松原分科員 一年前と比べてどうなのかというのは、私は、やはり検証しながらと思っております。
 私は、昨年の四月五日に、既に、万景峰号の問題、入港阻止を含む経済措置があり得るのではないか、そして北朝鮮への送金問題を扱って、これを申し上げております。このときは、現実の拉致という問題が、金正日がこの拉致問題について認め、謝罪をしということの前でありましたが、この段階でも私は、これは去年の四月五日に万景峰号と送金問題を言っております。しかし、今に至っても、このときと同じで、経済制裁措置は考えない、こういうことになるんでしょうか。
 きょうの読売新聞に、たまたまこの一面に「北朝鮮への送金停止」と書いてあったから、あれから一年一カ月たったけれども、拉致の五人が戻ってきたというふうなことで、しかしその子供は戻ってこないというふうなことの中で、ついに、こういった北朝鮮への送金停止という私がかねてから主張してきたことも含め、現実性を帯びてきたのかなと思ってきたわけでありますが、これについてはどういうふうになっているのか。この新聞記事も含め、御答弁をお願いします。
薮中政府参考人 本日の報道の件でございますけれども、そのこと自身が、具体的に今、日本政府の中でこういうふうになっているという状況では全くございません。
 先ほど大臣の方から御答弁申し上げましたように、今国際的には、まさに、どういう形でこの問題を解決するのか。日本は、日朝平壌宣言にありますように、この問題を包括的に解決する、つまり、核の問題でありミサイルの問題であり、そして拉致の問題、このすべてを包括的に解決するということで努力している。

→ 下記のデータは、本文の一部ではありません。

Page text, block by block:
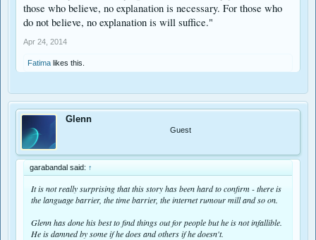
those who believe, no explanation is necessary. For those who
do not believe, no explanation is will suffice."
Apr 24, 2014
Fatima likes this.
Glenn
Guest
garabandal said: ↑
It is not really surprising that this story has been hard to confirm - there is
the language barrier, the time barrier, the internet rumour mill and so on.
Glenn has done his best to find things out for people but he is not infallible.
He is damned by some if he does and others if he doesn't.
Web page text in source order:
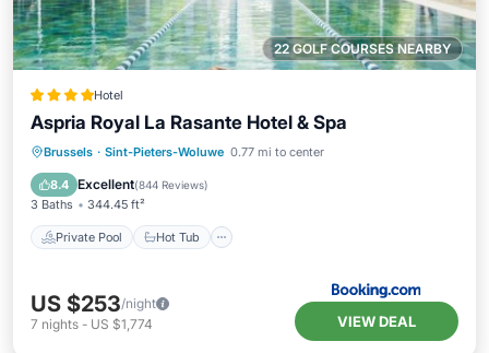
22 GOLF COURSES NEARBY
Hotel
Aspria Royal La Rasante Hotel & Spa
Brussels · Sint-Pieters-Woluwe 0.77 mi to center
8.4 Excellent(844 Reviews)
3 Baths 344.45 ft²
Private Pool Hot Tub
Private Pool Hot Tub
Parking
Pool
US $253/night
7 nights - US $1,774 VIEW DEAL

 その中で、どういう形でやっていくのがいいのかということで、委員御指摘のとおり、単に対話、対話と言っているだけではだめだということは、そうだと思います。そういう意味で、国際的にもいろいろな働きかけをするという努力をする、そして、ここは粘り強く、しかし毅然としてやっていくということではございますが、今お話しのような経済制裁について、送金停止を今行う、そういった形での具体的な検討が行われているというわけではございません。
松原分科員 日本で一番部数が出る新聞がこうやって一面に書いているわけですから、これは全く根も葉もないことではなくて、今の状況の中で、それは解釈を変えるなり、山本議員なんかもそういうことをおっしゃっているわけでありますが、十分に、この送金停止を含めて、さまざまな事柄ができるというふうに思っているわけでありまして、そういうことで、この記事というか、いわゆる送金停止というふうなことが大見出しになってきていると認識しているわけでありますが、そうすると、全然これは根も葉もない話ということなんですか。もう一回確認します。

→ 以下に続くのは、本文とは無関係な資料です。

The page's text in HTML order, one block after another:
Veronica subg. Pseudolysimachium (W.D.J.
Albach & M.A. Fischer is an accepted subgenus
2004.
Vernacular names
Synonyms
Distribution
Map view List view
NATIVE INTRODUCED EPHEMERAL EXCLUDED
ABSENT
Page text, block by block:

薮中政府参考人 政府の具体的な方針として、今、送金停止云々について具体的な議論あるいは検討が行われているということではございません。今御指摘のとおり、まさに国会の中で現在の法律についての見直しが必要ではないか、そういう御議論があるということは十分承知しております。
松原分科員 海外の国に対しても我々はイニシアチブを持ってやっていこうというときに、それは三番目の質問でちょっと触れようと思ったことでありますが、例えば、この北朝鮮の国連人権委員会の作業部会に対する回答、これなんかも随分批判があって大臣が謝ったというふうに私も聞いておりますので、これについては余り追及はしません。

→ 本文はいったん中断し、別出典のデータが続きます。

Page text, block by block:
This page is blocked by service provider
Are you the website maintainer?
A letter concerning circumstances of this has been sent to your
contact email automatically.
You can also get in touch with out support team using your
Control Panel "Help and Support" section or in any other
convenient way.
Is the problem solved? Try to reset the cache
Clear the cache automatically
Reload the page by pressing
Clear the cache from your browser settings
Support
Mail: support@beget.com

 しかし、日本の方から出たのは英文にしてわずか十二行ですか、北朝鮮側は何ページもの回答を出しているのに日本は十二行しか出していない。本当に日本の外務省はこの問題に対して当事者意識を持ってやる気があるのかないのかということが一番問われているわけでありまして、はっきり言って、去年の四月五日の質問以来これほど重大な進展があったにもかかわらず、当事者意識がまだまだ不十分ではないかと私は思っているわけであります。
 これについては、もう随分と外務省も反省をしているというふうに聞いておりますが、しかし、こういうところにやはり外務省の体質があらわれているんじゃないか。これで、一点反省したから終わるという議論ではなくて、やはりこういう体質に問題があると私は思っているんですよ。こういう体質である限り、日本の外務省に対して我々日本人が本当にすべてを託していいのかという大きな疑問が出てきてしまう。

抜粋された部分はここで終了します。